Richards favors US dollar exposure, noting that Canada’s economy is in rough shape independent of tariffs and geopolitics:

“Our deficit is the highest in Canadian history. Government spending as a share of GDP is the highest in 30 years. We have the only shrinking economy in the G7 and the second highest unemployment and the highest food inflation and housing inflation.”

He is not saying the Canadian stock market will do badly — oil stocks can still perform — but the underlying economy favors the US dollar over the Canadian dollar on a relative basis. His firm has been tilting toward US-listed stocks partly for this currency advantage.

The Current Playbook

ValueTrend is holding 30% cash in their equity platform and 40% in their aggressive platform. That is a lot of dry powder. Richards frames it as cheap insurance: yes, you miss some upside if the market rallies, but you are protected if it does not, and you have cash to deploy at better prices.

His checklist before buying back in: the S&P 500 must break above its 200-day moving average and stay there for more than three weeks. Not three days. Three weeks. Until that happens, the posture is defensive — cash, short-term US treasuries, and energy stocks.

Claude’s Take

Richards is a technical analyst with nearly 40 years of experience, and it shows in both the strengths and limitations of this video. His historical pattern recognition is solid. The 200-day moving average as a trend filter is one of the most studied indicators in finance, and the “three-week confirmation” rule is a sensible way to avoid whipsaws.
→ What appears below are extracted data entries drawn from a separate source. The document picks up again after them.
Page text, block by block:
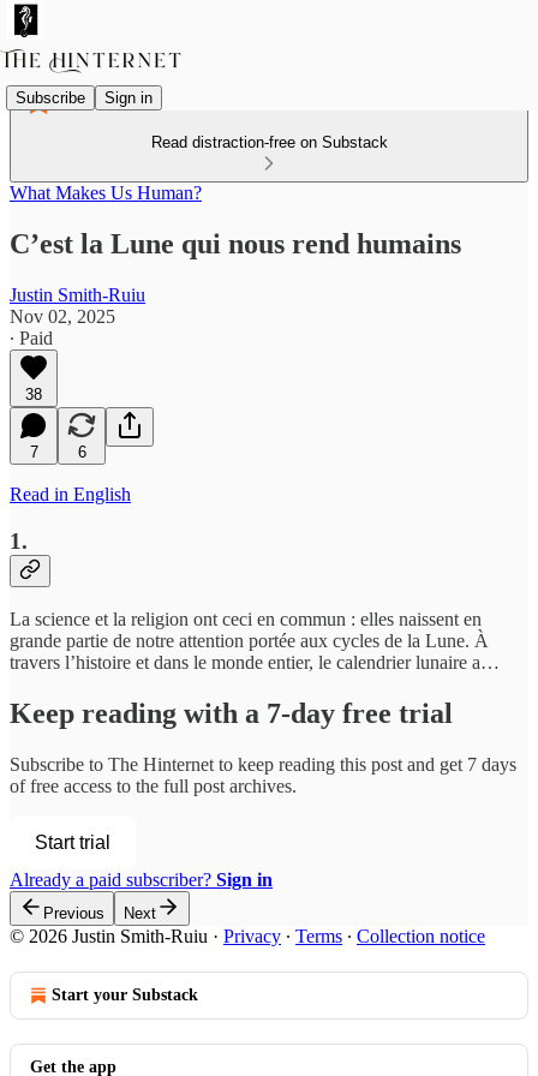
Subscribe Sign in
Read distraction-free on Substack
What Makes Us Human?
C’est la Lune qui nous rend humains
Justin Smith-Ruiu
Nov 02, 2025
∙ Paid
38
7 6
Read in English
1.
La science et la religion ont ceci en commun : elles naissent en
grande partie de notre attention portée aux cycles de la Lune. À
travers l’histoire et dans le monde entier, le calendrier lunaire a…
Keep reading with a 7-day free trial
Subscribe to The Hinternet to keep reading this post and get 7 days
of free access to the full post archives.
Start trial
Already a paid subscriber? Sign in
Previous Next
© 2026 Justin Smith-Ruiu · Privacy ∙ Terms ∙ Collection notice
Start your Substack
Get the app
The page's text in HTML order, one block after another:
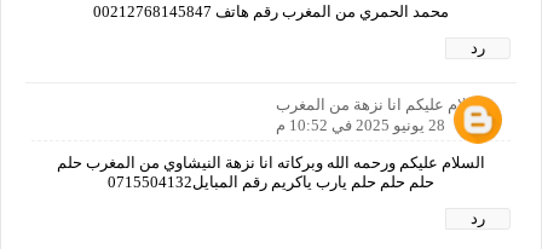
محمد الحمري من المغرب رقم هاتف 00212768145847
رد
السلام عليكم انا نزهة من المغرب
28 يونيو 2025 في 10:52 م
السلام عليكم ورحمه الله وبركاته انا نزهة النيشاوي من المغرب حلم
حلم حلم حلم يارب ياكريم رقم المبايل0715504132
رد
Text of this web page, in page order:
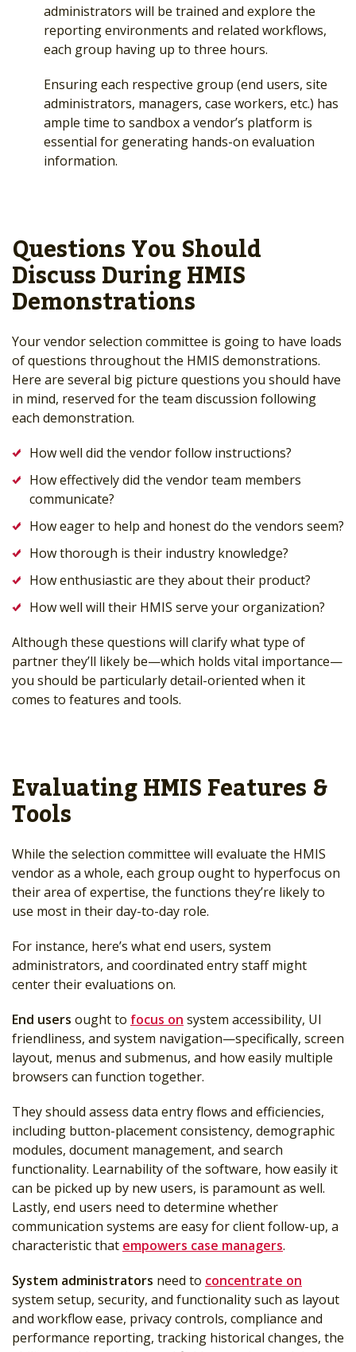
administrators will be trained and explore the
reporting environments and related workflows,
each group having up to three hours.
Ensuring each respective group (end users, site
administrators, managers, case workers, etc.) has
ample time to sandbox a vendor’s platform is
essential for generating hands-on evaluation
information.
Questions You Should
Discuss During HMIS
Demonstrations
Your vendor selection committee is going to have loads
of questions throughout the HMIS demonstrations.
Here are several big picture questions you should have
in mind, reserved for the team discussion following
each demonstration.
How well did the vendor follow instructions?
How effectively did the vendor team members
communicate?
How eager to help and honest do the vendors seem?
How thorough is their industry knowledge?
How enthusiastic are they about their product?
How well will their HMIS serve your organization?
Although these questions will clarify what type of
partner they’ll likely be—which holds vital importance—
you should be particularly detail-oriented when it
comes to features and tools.
Evaluating HMIS Features &
Tools
While the selection committee will evaluate the HMIS
vendor as a whole, each group ought to hyperfocus on
their area of expertise, the functions they’re likely to
use most in their day-to-day role.
For instance, here’s what end users, system
administrators, and coordinated entry staff might
center their evaluations on.
End users ought to focus on system accessibility, UI
friendliness, and system navigation—specifically, screen
layout, menus and submenus, and how easily multiple
browsers can function together.
They should assess data entry flows and efficiencies,
including button-placement consistency, demographic
modules, document management, and search
functionality. Learnability of the software, how easily it
can be picked up by new users, is paramount as well.
Lastly, end users need to determine whether
communication systems are easy for client follow-up, a
characteristic that empowers case managers.
System administrators need to concentrate on
system setup, security, and functionality such as layout
and workflow ease, privacy controls, compliance and
performance reporting, tracking historical changes, the

His walk through the 2001, 2008, and 2022 bear markets is genuinely useful for anyone who has only invested during the post-2009 bull run and has never watched a snapback rally turn into another leg down.
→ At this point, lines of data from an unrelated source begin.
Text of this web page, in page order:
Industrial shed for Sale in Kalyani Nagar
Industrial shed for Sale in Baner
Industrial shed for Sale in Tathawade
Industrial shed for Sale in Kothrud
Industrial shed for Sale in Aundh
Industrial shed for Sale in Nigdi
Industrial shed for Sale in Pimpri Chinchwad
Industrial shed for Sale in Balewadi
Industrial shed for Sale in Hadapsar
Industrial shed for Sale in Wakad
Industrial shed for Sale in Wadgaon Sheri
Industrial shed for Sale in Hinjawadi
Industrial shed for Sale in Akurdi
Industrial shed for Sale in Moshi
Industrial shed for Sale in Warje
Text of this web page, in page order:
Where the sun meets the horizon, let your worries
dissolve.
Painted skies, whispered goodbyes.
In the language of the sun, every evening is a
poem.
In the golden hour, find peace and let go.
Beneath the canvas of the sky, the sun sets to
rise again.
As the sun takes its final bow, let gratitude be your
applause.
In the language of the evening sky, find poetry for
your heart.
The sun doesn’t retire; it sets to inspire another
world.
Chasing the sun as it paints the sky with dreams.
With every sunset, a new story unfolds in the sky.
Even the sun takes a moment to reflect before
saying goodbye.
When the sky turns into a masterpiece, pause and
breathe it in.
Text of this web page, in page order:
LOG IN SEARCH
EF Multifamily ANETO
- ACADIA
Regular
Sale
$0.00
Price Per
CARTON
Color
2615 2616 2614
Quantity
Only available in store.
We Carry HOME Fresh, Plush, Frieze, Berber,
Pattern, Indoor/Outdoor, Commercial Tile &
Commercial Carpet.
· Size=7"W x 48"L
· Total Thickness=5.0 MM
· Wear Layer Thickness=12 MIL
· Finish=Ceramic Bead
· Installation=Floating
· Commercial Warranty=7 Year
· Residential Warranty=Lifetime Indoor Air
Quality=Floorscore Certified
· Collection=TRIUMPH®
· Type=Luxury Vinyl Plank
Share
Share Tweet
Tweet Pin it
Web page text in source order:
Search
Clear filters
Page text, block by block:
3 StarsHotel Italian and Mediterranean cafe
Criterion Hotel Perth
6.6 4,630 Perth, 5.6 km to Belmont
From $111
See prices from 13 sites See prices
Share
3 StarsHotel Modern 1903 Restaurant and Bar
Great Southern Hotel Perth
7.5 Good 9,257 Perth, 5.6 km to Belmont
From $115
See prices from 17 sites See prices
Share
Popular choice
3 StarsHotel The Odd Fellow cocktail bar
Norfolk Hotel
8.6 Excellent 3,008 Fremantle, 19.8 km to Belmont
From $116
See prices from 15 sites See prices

The 2022 parallel — oil up, yields up, stocks down — is an interesting observation, but worth noting that two data points do not make a pattern. Correlation between those three variables in two periods separated by four years could easily be coincidental. Oil was rising in 2022 because of the Russia-Ukraine invasion; it is rising now because of Iran tensions. The underlying drivers are different even if the chart patterns rhyme.

The Canada analysis is the weakest part. Richards rattles off deficit figures and GDP stats to argue for US dollar exposure, but does not mention that these same fundamentals have been in place for years without the Canadian dollar collapsing. Macro fundamentals and currency movements have a notoriously loose relationship over short and medium timeframes.
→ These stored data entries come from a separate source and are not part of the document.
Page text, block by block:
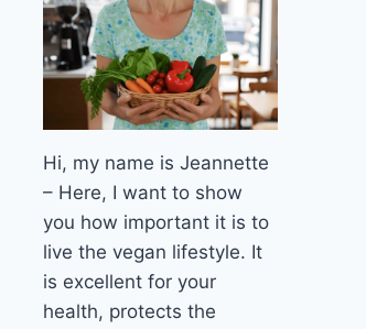
Hi, my name is Jeannette
– Here, I want to show
you how important it is to
live the vegan lifestyle. It
is excellent for your
health, protects the
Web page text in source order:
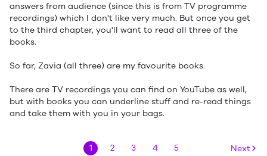
answers from audience (since this is from TV programme
recordings) which I don't like very much. But once you get
to the third chapter, you'll want to read all three of the
books.
So far, Zavia (all three) are my favourite books.
There are TV recordings you can find on YouTube as well,
but with books you can underline stuff and re-read things
and take them with you in your bags.
1 2 3 4 5 Next
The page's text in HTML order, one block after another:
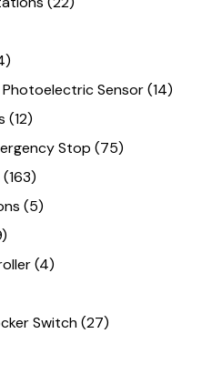
Sensor(14)
(12)
Stop (75)
(163)
(5)
(4)
Switch(27)
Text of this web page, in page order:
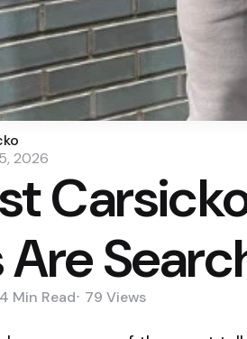
2026
Are
4 Min Read 79 Views
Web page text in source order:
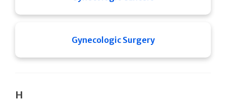
Gynecologic Surgery
H
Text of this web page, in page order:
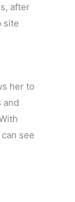
after
site
her to
and
see
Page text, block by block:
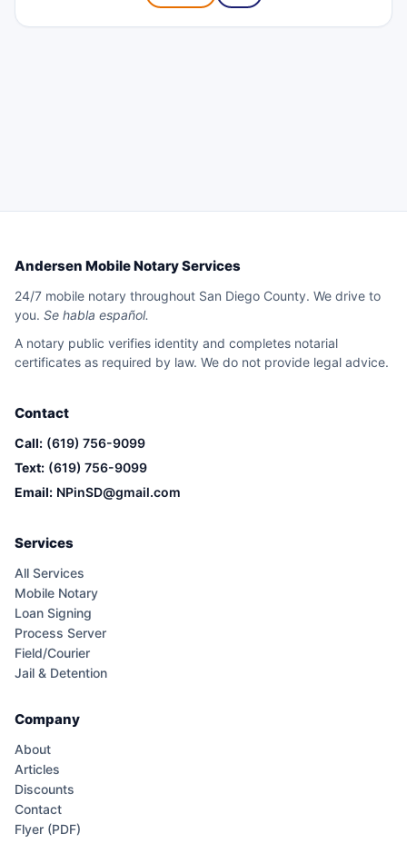
Andersen Mobile Notary Services
24/7 mobile notary throughout San Diego County. We drive to
you. Se habla español.
A notary public verifies identity and completes notarial
certificates as required by law. We do not provide legal advice.
Contact
Call: (619) 756-9099
Text: (619) 756-9099
Email: NPinSD@gmail.com
Services
All Services
Mobile Notary
Loan Signing
Process Server
Field/Courier
Jail & Detention
Company
About
Articles
Discounts
Contact
Flyer (PDF)
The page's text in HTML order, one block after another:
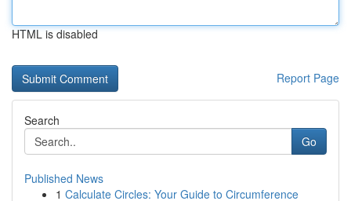
HTML is disabled
Report Page
Search
Go
Published News
1 Calculate Circles: Your Guide to Circumference
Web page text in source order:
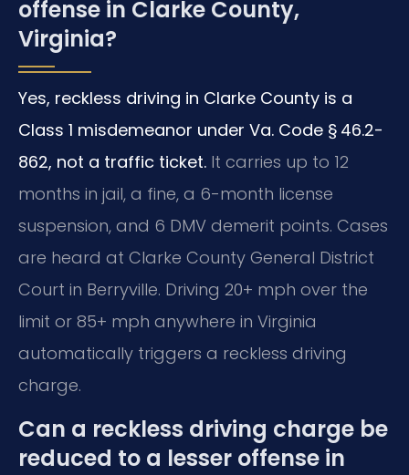
offense in Clarke County,
Virginia?
Yes, reckless driving in Clarke County is a
Class 1 misdemeanor under Va. Code § 46.2-
862, not a traffic ticket. It carries up to 12
months in jail, a fine, a 6-month license
suspension, and 6 DMV demerit points. Cases
are heard at Clarke County General District
Court in Berryville. Driving 20+ mph over the
limit or 85+ mph anywhere in Virginia
automatically triggers a reckless driving
charge.
Can a reckless driving charge be
reduced to a lesser offense in
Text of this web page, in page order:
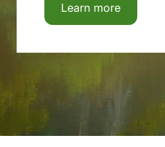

The strongest claim in the video is also the simplest: holding significant cash during uncertain markets is not a bad idea. The opportunity cost of sitting in cash while the market rallies 5% is real but manageable. The cost of being fully invested while the market drops 20% is much harder to recover from. That asymmetry is the actual argument here, and it is a sound one.

One thing to keep in mind: Richards runs a wealth management firm. His content naturally serves as marketing for his services, books, and trading course. That does not invalidate his analysis, but the incentive to sound authoritative and slightly bearish — bearish enough to justify active management fees — is always present.